Fig 1.
Viewer rating structure across series.
IMDb vote distributions decomposed into a tri-modal mixture model for each series. Red and green spikes indicate the proportion of 1-star and 10-star ratings respectively, while the Gaussian curve captures central ratings (2–9). Series are labeled with official IMDb scores.
Fig 2.
Principal component analysis of series ratings.
Principal Component Analysis of series-level statistics: mean and standard deviation of Gaussian ratings, percent 1s, and percent 10s, reveals a quality–polarization space that separates high-rated, controversial, and consensus series.
Fig 3.
Task type proportions by series.
The frequency of each task type remains relatively unchanged over time. No consistent trend is observed across the 18 series, underscoring the show’s adherence to a stable format.
Fig 4.
Task skill intensity profiles.
Spider plots of four polarized Taskmaster tasks based on GPT-4o ratings along eight skill dimensions. Each task shows a distinct cognitive or physical emphasis, illustrating the diversity of design space. These plots are used for illustrative purposes only and were not included in statistical models.
Fig 5.
Geographic origins of taskmaster contestants.
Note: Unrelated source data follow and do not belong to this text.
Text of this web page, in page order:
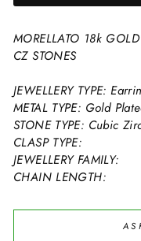
MORELLATO 18k
CZ STONES
JEWELLERY TYPE:
METAL TYPE: Gold
STONE TYPE: Cubic
CLASP TYPE:
JEWELLERY FAMILY:
CHAIN LENGTH:

A heatmap showing the birthplaces of all 90 Taskmaster contestants, based on manually collected data and geocoded city-level coordinates. The strongest concentration appears in London (29 contestants), with notable secondary clusters across the UK, Ireland, and a small number of international origins. Map created using Natural Earth public domain data and Cartopy/GeoPandas.
Fig 6.
Task type distribution across series.
Each of the 917 competitive tasks was labeled by activity type (Creative or Physical) and judgment type (Objective or Subjective). Physical–Objective tasks were most common overall. The proportions of all four task categories remained stable over the show’s 18 series, suggesting a consistent and deliberate design philosophy.
Fig 7.
Temporal patterns of episode ratings.
Episode-level IMDb ratings tend to rise within each series. A majority of series follow either a Rising or J-shaped pattern, with final episodes significantly outperforming first episodes on average (, p<0.001). These consistent patterns suggest an emergent narrative across series.
Fig 8.
Performance archetypes across series.
Contestant scoring trajectories were clustered into five recurring archetypes based on their task-by-task performance patterns. Each series features one representative of each type. The most common winning profiles are the Steady Performer (top-left), characterized by consistent scoring, and the Late Bloomer (top-right), who improves substantially over time. Other archetypes include the Early Star (bottom-left), who starts strong but declines in later episodes; the Chaotic Wildcard (bottom-right), marked by erratic and unpredictable performance; and the Consistent Middle (center), who maintains a moderate rank throughout without major highs or lows.
Fig 9.
Geometry of task scoring patterns.
Each point represents a unique five-contestant scoring pattern, positioned by its mean, variance, and skewness. Black circles indicate patterns used in the show. Used patterns cluster in a mid-range region, suggesting a preference for scoring dynamics that promote moderate competitiveness and differentiation.
Fig 10.
Sentiment trends across 18 series.
Among seven analyzed sentiment categories, only awkwardness shows a significant increase over time. The upward trend suggests a shift in comedic tone toward more discomfort-based humor, consistent with broader trends in contemporary media.
Fig 11.
Predicting episode ratings using machine learning.
A Random Forest model predicts IMDb episode ratings using 45 features derived from contestant demographics, task attributes, and emotional tone. Cross-validation was performed by holding out entire series to prevent overfitting to seasonal tone or cast-specific patterns. The strongest predictors were contestant age, prior experience, and mean awkwardness. All major features showed positive associations with ratings, except awkwardness, which was negatively correlated. These three features together accounted for over 88% of total model importance.
Fig 12.
Relative feature importances from the Random Forest model, sorted from most to least predictive. Contestant-level features, particularly age, awkwardness, and experience, dominate. Task-related and scoring dynamics variables have minimal influence on predicted ratings.